Normal Probabilities; General Case

  • Thus, if \(X \sim \mathcal{N}(\mu, \ \sigma)\), here are the steps we use to compute \(\mathbb{P}(X \leq x)\):

    1. Compute the \(z-\)score \(z = \frac{x - \mu}{\sigma}\), rounded to two decimal places.
    2. Look up the corresponding entry in a standard normal table.

Worked-Out Example 5

If \(X \sim \mathcal{N}(5, \ 1.21)\), compute \(\mathbb{P}(X \leq 6)\).

  1. The \(z-\)score of \(6\) is \[ z = \frac{6- 5}{1.21} \approx 0.83 \]
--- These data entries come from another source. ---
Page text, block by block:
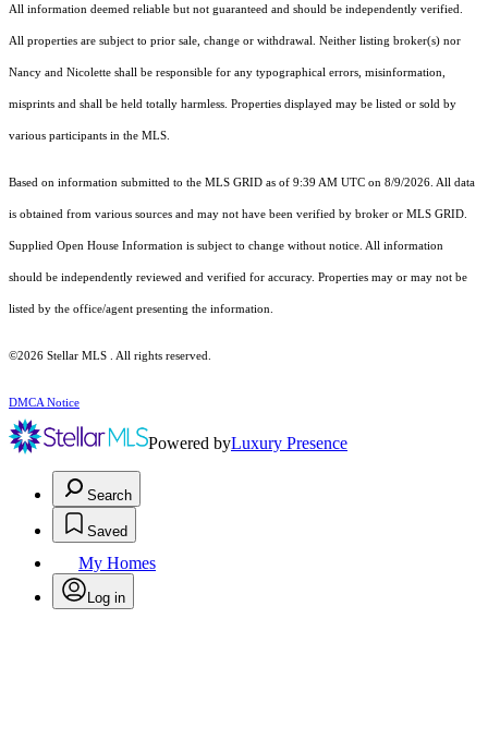
All information deemed reliable but not guaranteed and should be independently verified.
All properties are subject to prior sale, change or withdrawal. Neither listing broker(s) nor
Nancy and Nicolette shall be responsible for any typographical errors, misinformation,
misprints and shall be held totally harmless. Properties displayed may be listed or sold by
various participants in the MLS.
Based on information submitted to the MLS GRID as of 9:39 AM UTC on 8/9/2026. All data
is obtained from various sources and may not have been verified by broker or MLS GRID.
Supplied Open House Information is subject to change without notice. All information
should be independently reviewed and verified for accuracy. Properties may or may not be
listed by the office/agent presenting the information.
©2026 Stellar MLS . All rights reserved.
DMCA Notice
Powered byLuxury Presence
Search
Saved
My Homes
Log in

  2. Looking up the probability corresponding to \(0.83\) on a standard normal table (which we did in Worked-Out Example 3), we see that the desired probability is \(\boxed{0.7967 = 79.67\%}\)

Your Turn!

Exercise 4

It is found that the scores on a particular exam are normally distributed with a mean of 83 and a standard deviation of 5.

  1. Define the random variable of interest, and call it \(X\).

  2. If a student is selected at random, what is the probability that they scored 81 or lower?

  3. If a student is selected at random, what is the probability that they scored 75 or higher?

Mean and Variance of the Normal Distribution

  • If \(X \sim \mathcal{N}(\mu, \ \sigma)\), we have the following results:

    • \(\displaystyle \mathbb{E}[X] = \mu\)
    • \(\displaystyle \mathrm{Var}(X) = \sigma^2\)
  • So, the two parameters we use to describe the normal distribution are the mean and the variance.

  • We’ll talk more about parameters in the next lecture.